Да, много раз ездил. Мы часто встречались в Москве с нашим Комитетом ветеранов войны 27-й гвардейской стрелковой дивизии. Это одна из самых последних оставшихся дивизий военного времени, которая существует по сегодняшний день (прим. – дивизия ведёт свою историю от 75-й морской стрелковой бригады, сформированной в конце 1941 года. Была включена в состав Калининского фронта. В 1991 году выведена из Германии. 1 июня 2009 года, в связи с реорганизацией и оптимизации численности Вооруженных Сил дивизия была переформирована в 21-ю отдельную гвардейскую мотострелковую Омско-Новобугскую Краснознамённую, ордена Богдана Хмельницкого бригаду (тяжелую)).

Когда из Германии выводились войска наши, то 27-я дивизия стояла на границе с американцами все время. Как встала в 1945-м году, так она и стояла, пока не вывели всю 8-ю армию Чуйкова. Ее потом расформировали вроде бы, и сейчас я не знаю, она еще существует или нет, это я уже не могу сказать (прим. – 8 Гв.А. входила в Группу советский войск в Германии до 1991 года. Потом была выведена одной из первых, в 1992 году в Волгоград, переформирована в 8-й гвардейский армейский корпус («Волгоградский корпус», Рохлинский корпус). С 2017 года армия находится в составе Южного военного округа ВС России. Штаб расположен в г. Новочеркасск Ростовской област).

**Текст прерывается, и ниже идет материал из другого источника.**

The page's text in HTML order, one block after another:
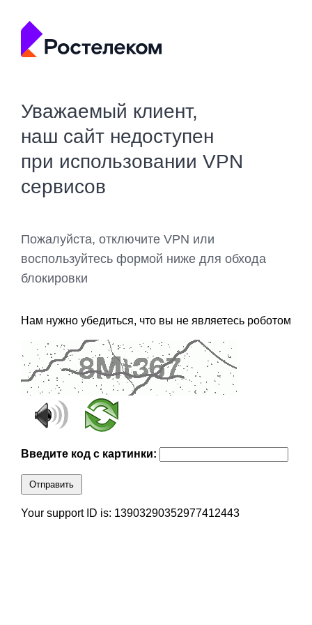
Уважаемый клиент,
наш сайт недоступен
при использовании VPN
сервисов
Пожалуйста, отключите VPN или
воспользуйтесь формой ниже для обхода
блокировки
Нам нужно убедиться, что вы не являетесь роботом
Введите код с картинки:
Отправить
Your support ID is: 13903290352977412443
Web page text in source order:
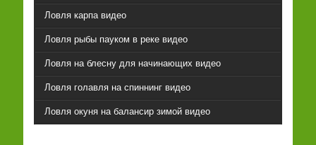
Ловля карпа видео
Ловля рыбы пауком в реке видео
Ловля на блесну для начинающих видео
Ловля голавля на спиннинг видео
Ловля окуня на балансир зимой видео
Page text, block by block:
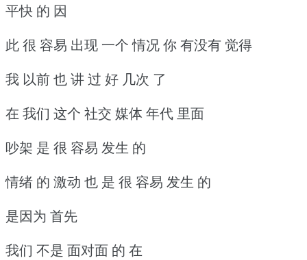
平快 的 因
此 很 容易 出现 一个 情况 你 有没有 觉得
我 以前 也 讲 过 好 几次 了
在 我们 这个 社交 媒体 年代 里面
吵架 是 很 容易 发生 的
情绪 的 激动 也 是 很 容易 发生 的
是因为 首先
我们 不是 面对面 的 在
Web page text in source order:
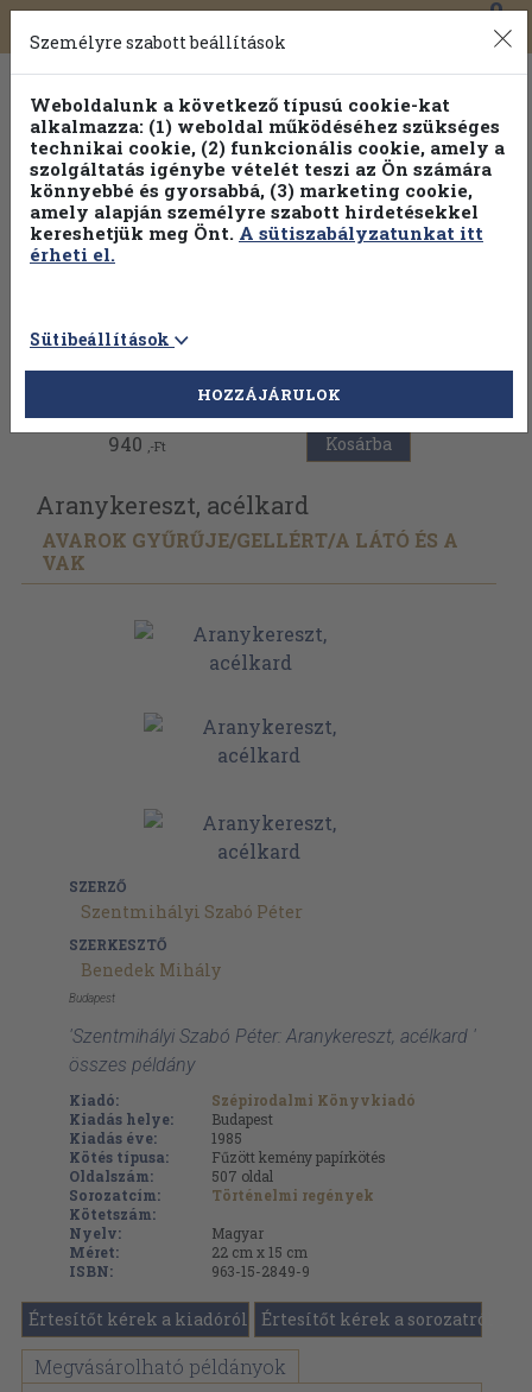
Toggle
navigation
0
Vissza az előző oldalra
940 ,-Ft Kosárba
Aranykereszt, acélkard
AVAROK GYŰRŰJE/GELLÉRT/A LÁTÓ ÉS A
VAK
SZERZŐ
Szentmihályi Szabó Péter
SZERKESZTŐ
Benedek Mihály
Budapest
'Szentmihályi Szabó Péter: Aranykereszt, acélkard '
összes példány
Kiadó:
Szépirodalmi Könyvkiadó
Kiadás helye:
Budapest
Kiadás éve:
1985
Kötés típusa:
Fűzött kemény papírkötés
Oldalszám:
507 oldal
Sorozatcím:
Történelmi regények
Kötetszám:
Nyelv:
Magyar
Méret:
22 cm x 15 cm
ISBN:
963-15-2849-9
Értesítőt kérek a kiadóról Értesítőt kérek a sorozatról
Megvásárolható példányok
Személyre szabott beállítások
Weboldalunk a következő típusú cookie-kat
alkalmazza: (1) weboldal működéséhez szükséges
technikai cookie, (2) funkcionális cookie, amely a
szolgáltatás igénybe vételét teszi az Ön számára
könnyebbé és gyorsabbá, (3) marketing cookie,
amely alapján személyre szabott hirdetésekkel
kereshetjük meg Önt. A sütiszabályzatunkat itt
érheti el.
Sütibeállítások
HOZZÁJÁRULOK
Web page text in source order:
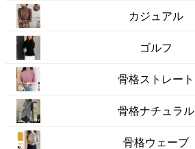
カジュアル
ゴルフ
骨格ストレート
骨格ナチュラル
骨格ウェーブ
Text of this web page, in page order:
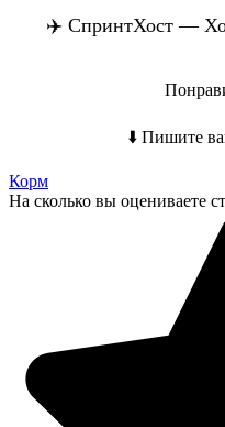
✈️ СпринтХост —
⬇️ Пишите
Корм
На сколько вы оцениваете
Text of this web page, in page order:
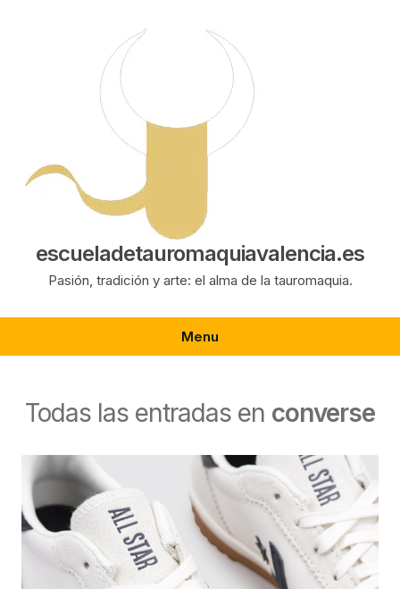
escueladetauromaquiavalencia.es
Pasión, tradición y arte: el alma de la tauromaquia.
Menu
Todas las entradas en converse
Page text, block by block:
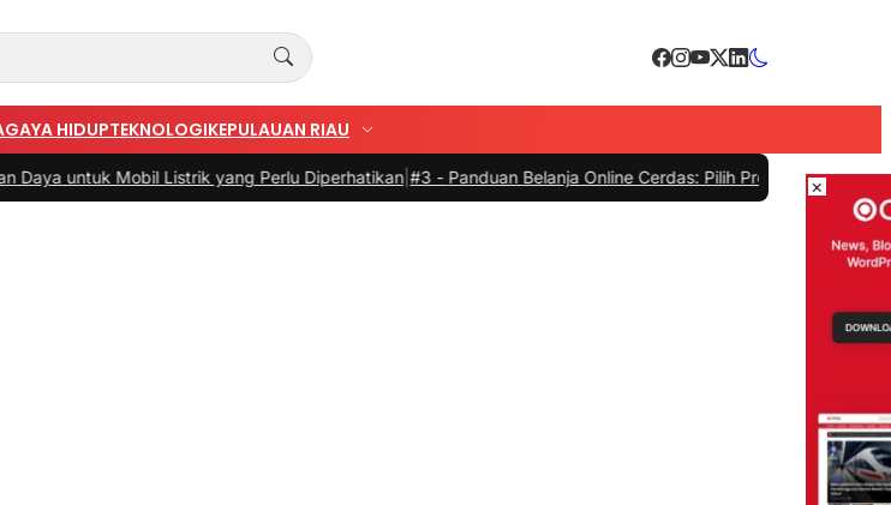
GAYA HIDUPTEKNOLOGIKEPULAUAN RIAU
Mobil Listrik yang Perlu Diperhatikan|#3 -Panduan Belanja Online Cerdas: Pilih Produk dengan Bijak dan
×
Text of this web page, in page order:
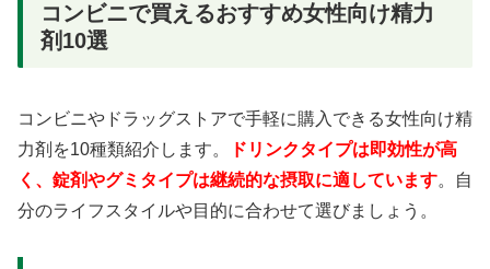
コンビニで買えるおすすめ女性向け精力
剤10選
コンビニやドラッグストアで手軽に購入できる女性向け精
力剤を10種類紹介します。
ドリンクタイプは即効性が高
く、錠剤やグミタイプは継続的な摂取に適しています。自
分のライフスタイルや目的に合わせて選びましょう。
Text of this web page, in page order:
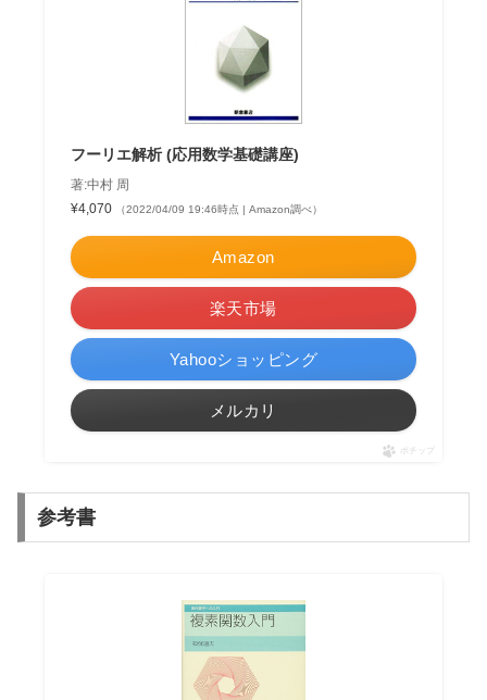
フーリエ解析 (応用数学基礎講座)
著:中村 周
¥4,070
（2022/04/09 19:46時点 | Amazon調べ）
Amazon
楽天市場
Yahooショッピング
メルカリ
ポチップ
参考書
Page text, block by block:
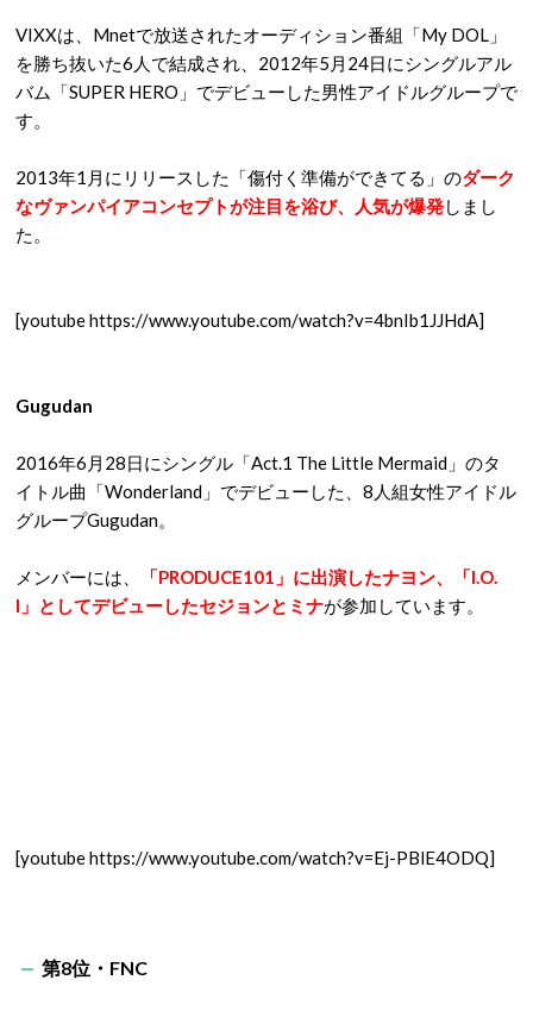
VIXXは、Mnetで放送されたオーディション番組「My DOL」
を勝ち抜いた6人で結成され、2012年5月24日にシングルアル
バム「SUPER HERO」でデビューした男性アイドルグループで
す。
2013年1月にリリースした「傷付く準備ができてる」のダーク
なヴァンパイアコンセプトが注目を浴び、人気が爆発しまし
た。
[youtube https://www.youtube.com/watch?v=4bnIb1JJHdA]
Gugudan
2016年6月28日にシングル「Act.1 The Little Mermaid」のタ
イトル曲「Wonderland」でデビューした、8人組女性アイドル
グループGugudan。
メンバーには、
「PRODUCE101」に出演したナヨン、「I.O.
I」としてデビューしたセジョンとミナが参加しています。
[youtube https://www.youtube.com/watch?v=Ej-PBlE4ODQ]
第8位・FNC

Вот я служил в 27-й гвардейской стрелковой дивизии 8-й гвардейской армии под командованием Василия Ивановича Чуйкова! И она жила и здравствовала, пока Чуйков не ушел после войны командующим Киевским военным округом, а потом вообще в Генштаб.

Я лучше расскажу такой случай. Вот, к примеру, только года три как умер наш председатель ветеранской организации в Москве, а то мы каждый год почти собирались там. Обычно у нас был вечер прощальный, и разъезжаемся все завтра. Сели уже за стол, сидим, как обычно, по знакомству, по полку.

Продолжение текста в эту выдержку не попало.